- **WHAT TO PRODUCE**
Leaving out the pictures, transcribe all of the records faithfully.

Stored records
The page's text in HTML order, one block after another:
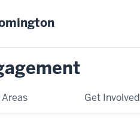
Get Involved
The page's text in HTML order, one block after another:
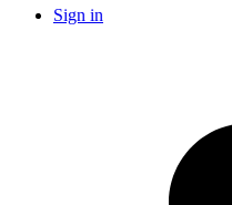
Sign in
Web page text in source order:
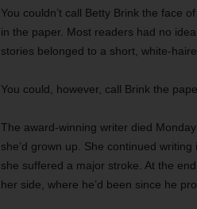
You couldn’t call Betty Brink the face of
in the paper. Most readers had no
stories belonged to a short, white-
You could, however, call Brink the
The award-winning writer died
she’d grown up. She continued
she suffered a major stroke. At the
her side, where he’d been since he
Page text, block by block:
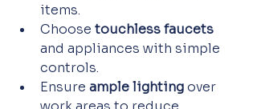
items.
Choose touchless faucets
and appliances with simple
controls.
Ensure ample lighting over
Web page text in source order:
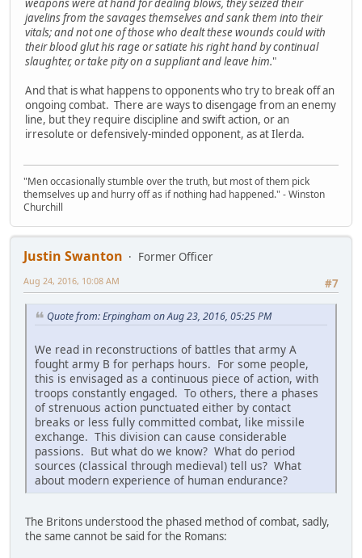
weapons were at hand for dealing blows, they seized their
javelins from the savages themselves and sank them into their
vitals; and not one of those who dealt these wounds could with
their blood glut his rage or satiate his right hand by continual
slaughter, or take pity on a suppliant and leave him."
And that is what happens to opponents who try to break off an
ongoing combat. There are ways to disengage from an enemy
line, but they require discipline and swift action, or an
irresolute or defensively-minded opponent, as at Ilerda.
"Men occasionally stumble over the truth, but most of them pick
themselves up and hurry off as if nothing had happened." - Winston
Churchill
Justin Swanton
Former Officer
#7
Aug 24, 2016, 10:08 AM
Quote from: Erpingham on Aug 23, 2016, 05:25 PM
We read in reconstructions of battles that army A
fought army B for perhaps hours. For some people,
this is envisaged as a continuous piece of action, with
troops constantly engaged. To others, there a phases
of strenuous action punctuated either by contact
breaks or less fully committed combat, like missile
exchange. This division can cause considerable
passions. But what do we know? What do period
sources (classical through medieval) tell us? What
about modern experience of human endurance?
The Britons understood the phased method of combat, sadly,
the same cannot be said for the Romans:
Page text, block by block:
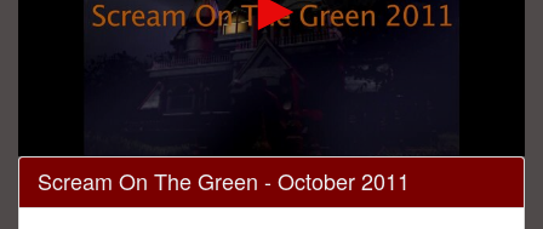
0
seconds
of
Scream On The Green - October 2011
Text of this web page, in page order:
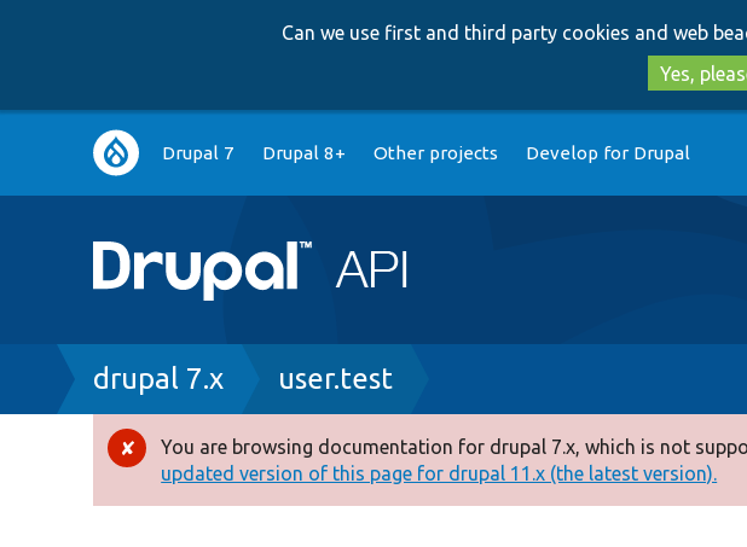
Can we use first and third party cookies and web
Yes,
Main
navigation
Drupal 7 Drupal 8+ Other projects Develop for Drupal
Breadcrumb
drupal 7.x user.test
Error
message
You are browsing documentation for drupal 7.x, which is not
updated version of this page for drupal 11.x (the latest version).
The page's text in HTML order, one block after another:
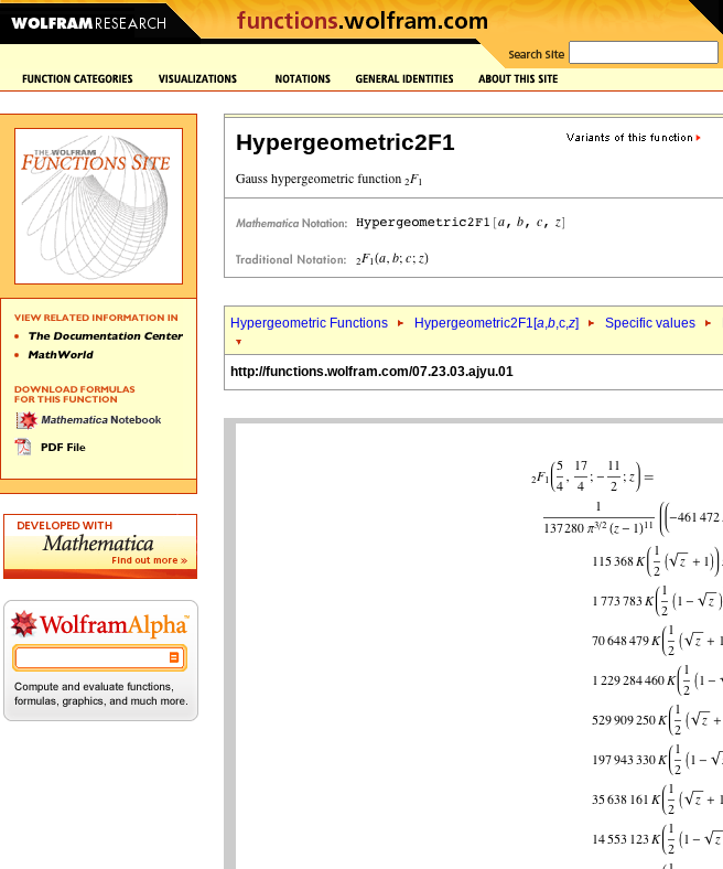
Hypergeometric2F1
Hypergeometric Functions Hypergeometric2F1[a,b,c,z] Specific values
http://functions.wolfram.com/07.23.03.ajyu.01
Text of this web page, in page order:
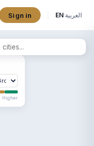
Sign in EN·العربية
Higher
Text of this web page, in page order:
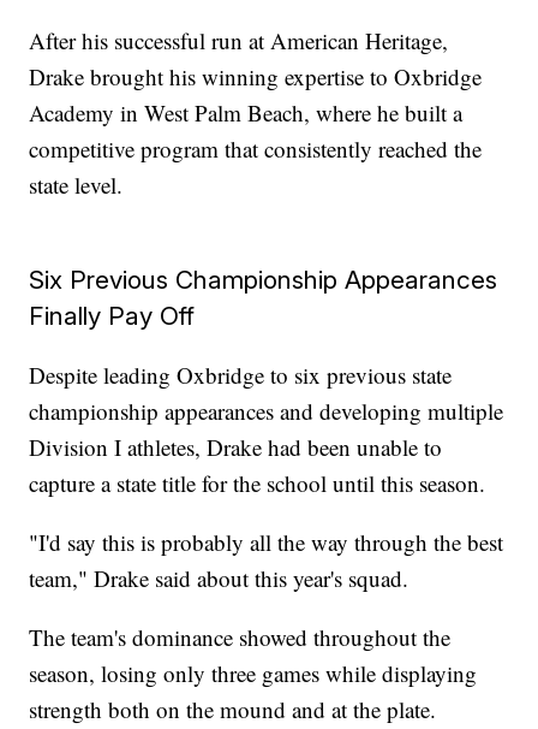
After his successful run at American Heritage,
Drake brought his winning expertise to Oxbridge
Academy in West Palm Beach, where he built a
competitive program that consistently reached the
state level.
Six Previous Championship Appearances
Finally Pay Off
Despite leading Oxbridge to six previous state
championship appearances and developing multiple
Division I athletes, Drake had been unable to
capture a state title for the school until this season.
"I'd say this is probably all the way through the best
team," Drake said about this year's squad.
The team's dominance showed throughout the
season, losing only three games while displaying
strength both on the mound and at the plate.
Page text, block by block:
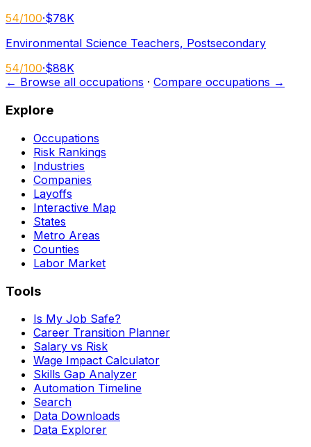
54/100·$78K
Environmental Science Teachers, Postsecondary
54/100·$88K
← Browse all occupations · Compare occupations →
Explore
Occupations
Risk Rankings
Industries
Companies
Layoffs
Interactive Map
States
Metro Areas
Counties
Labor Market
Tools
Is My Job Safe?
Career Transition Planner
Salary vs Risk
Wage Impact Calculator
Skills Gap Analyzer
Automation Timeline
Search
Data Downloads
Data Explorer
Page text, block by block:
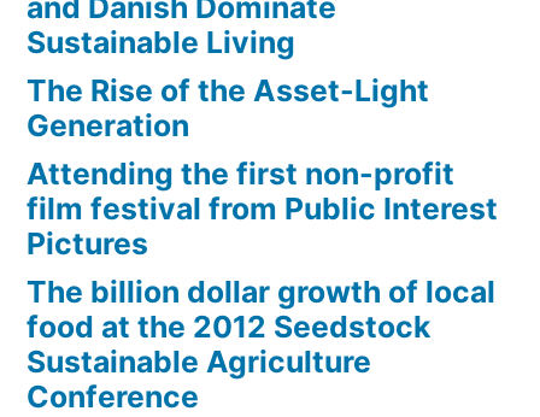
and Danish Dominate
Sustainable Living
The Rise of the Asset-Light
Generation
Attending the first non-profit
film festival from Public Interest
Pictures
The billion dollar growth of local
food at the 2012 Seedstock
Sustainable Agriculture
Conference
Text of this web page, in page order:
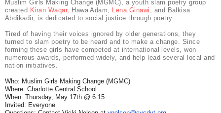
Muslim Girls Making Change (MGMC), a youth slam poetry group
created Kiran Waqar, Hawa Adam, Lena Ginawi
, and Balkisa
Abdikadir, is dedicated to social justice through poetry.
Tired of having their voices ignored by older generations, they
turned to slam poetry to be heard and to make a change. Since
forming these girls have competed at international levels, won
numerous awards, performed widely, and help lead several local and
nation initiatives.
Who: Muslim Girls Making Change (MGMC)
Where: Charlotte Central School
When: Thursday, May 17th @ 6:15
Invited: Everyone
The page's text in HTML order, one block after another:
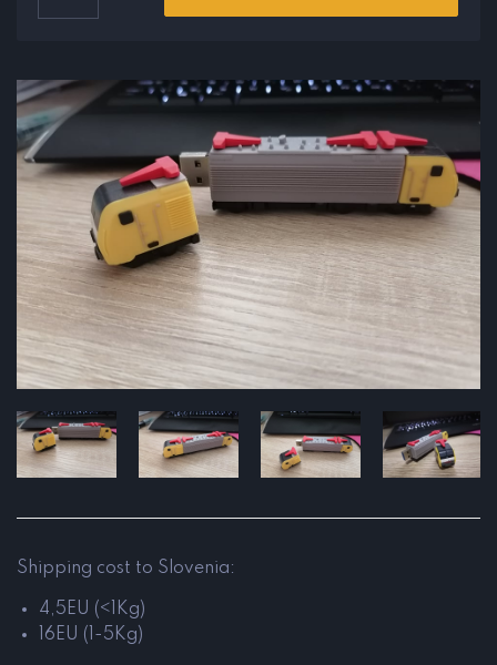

- **ANSWER TO THIS PROBLEM**
The page's text in HTML order, one block after another:
Get Involved
The page's text in HTML order, one block after another:
Sign in
Web page text in source order:
You couldn’t call Betty Brink the face of
in the paper. Most readers had no
stories belonged to a short, white-
You could, however, call Brink the
The award-winning writer died
she’d grown up. She continued
she suffered a major stroke. At the
her side, where he’d been since he
Page text, block by block:
items.
Choose touchless faucets
and appliances with simple
controls.
Ensure ample lighting over
Web page text in source order:
weapons were at hand for dealing blows, they seized their
javelins from the savages themselves and sank them into their
vitals; and not one of those who dealt these wounds could with
their blood glut his rage or satiate his right hand by continual
slaughter, or take pity on a suppliant and leave him."
And that is what happens to opponents who try to break off an
ongoing combat. There are ways to disengage from an enemy
line, but they require discipline and swift action, or an
irresolute or defensively-minded opponent, as at Ilerda.
"Men occasionally stumble over the truth, but most of them pick
themselves up and hurry off as if nothing had happened." - Winston
Churchill
Justin Swanton
Former Officer
#7
Aug 24, 2016, 10:08 AM
Quote from: Erpingham on Aug 23, 2016, 05:25 PM
We read in reconstructions of battles that army A
fought army B for perhaps hours. For some people,
this is envisaged as a continuous piece of action, with
troops constantly engaged. To others, there a phases
of strenuous action punctuated either by contact
breaks or less fully committed combat, like missile
exchange. This division can cause considerable
passions. But what do we know? What do period
sources (classical through medieval) tell us? What
about modern experience of human endurance?
The Britons understood the phased method of combat, sadly,
the same cannot be said for the Romans:
Page text, block by block:
0
seconds
of
Scream On The Green - October 2011
Text of this web page, in page order:
Can we use first and third party cookies and web
Yes,
Main
navigation
Drupal 7 Drupal 8+ Other projects Develop for Drupal
Breadcrumb
drupal 7.x user.test
Error
message
You are browsing documentation for drupal 7.x, which is not
updated version of this page for drupal 11.x (the latest version).
The page's text in HTML order, one block after another:
Hypergeometric2F1
Hypergeometric Functions Hypergeometric2F1[a,b,c,z] Specific values
http://functions.wolfram.com/07.23.03.ajyu.01
Text of this web page, in page order:
Sign in EN·العربية
Higher
Text of this web page, in page order:
After his successful run at American Heritage,
Drake brought his winning expertise to Oxbridge
Academy in West Palm Beach, where he built a
competitive program that consistently reached the
state level.
Six Previous Championship Appearances
Finally Pay Off
Despite leading Oxbridge to six previous state
championship appearances and developing multiple
Division I athletes, Drake had been unable to
capture a state title for the school until this season.
"I'd say this is probably all the way through the best
team," Drake said about this year's squad.
The team's dominance showed throughout the
season, losing only three games while displaying
strength both on the mound and at the plate.
Page text, block by block:
54/100·$78K
Environmental Science Teachers, Postsecondary
54/100·$88K
← Browse all occupations · Compare occupations →
Explore
Occupations
Risk Rankings
Industries
Companies
Layoffs
Interactive Map
States
Metro Areas
Counties
Labor Market
Tools
Is My Job Safe?
Career Transition Planner
Salary vs Risk
Wage Impact Calculator
Skills Gap Analyzer
Automation Timeline
Search
Data Downloads
Data Explorer
Page text, block by block:
and Danish Dominate
Sustainable Living
The Rise of the Asset-Light
Generation
Attending the first non-profit
film festival from Public Interest
Pictures
The billion dollar growth of local
food at the 2012 Seedstock
Sustainable Agriculture
Conference
Text of this web page, in page order:
Muslim Girls Making Change (MGMC), a youth slam poetry group
created Kiran Waqar, Hawa Adam, Lena Ginawi
, and Balkisa
Abdikadir, is dedicated to social justice through poetry.
Tired of having their voices ignored by older generations, they
turned to slam poetry to be heard and to make a change. Since
forming these girls have competed at international levels, won
numerous awards, performed widely, and help lead several local and
nation initiatives.
Who: Muslim Girls Making Change (MGMC)
Where: Charlotte Central School
When: Thursday, May 17th @ 6:15
Invited: Everyone
The page's text in HTML order, one block after another:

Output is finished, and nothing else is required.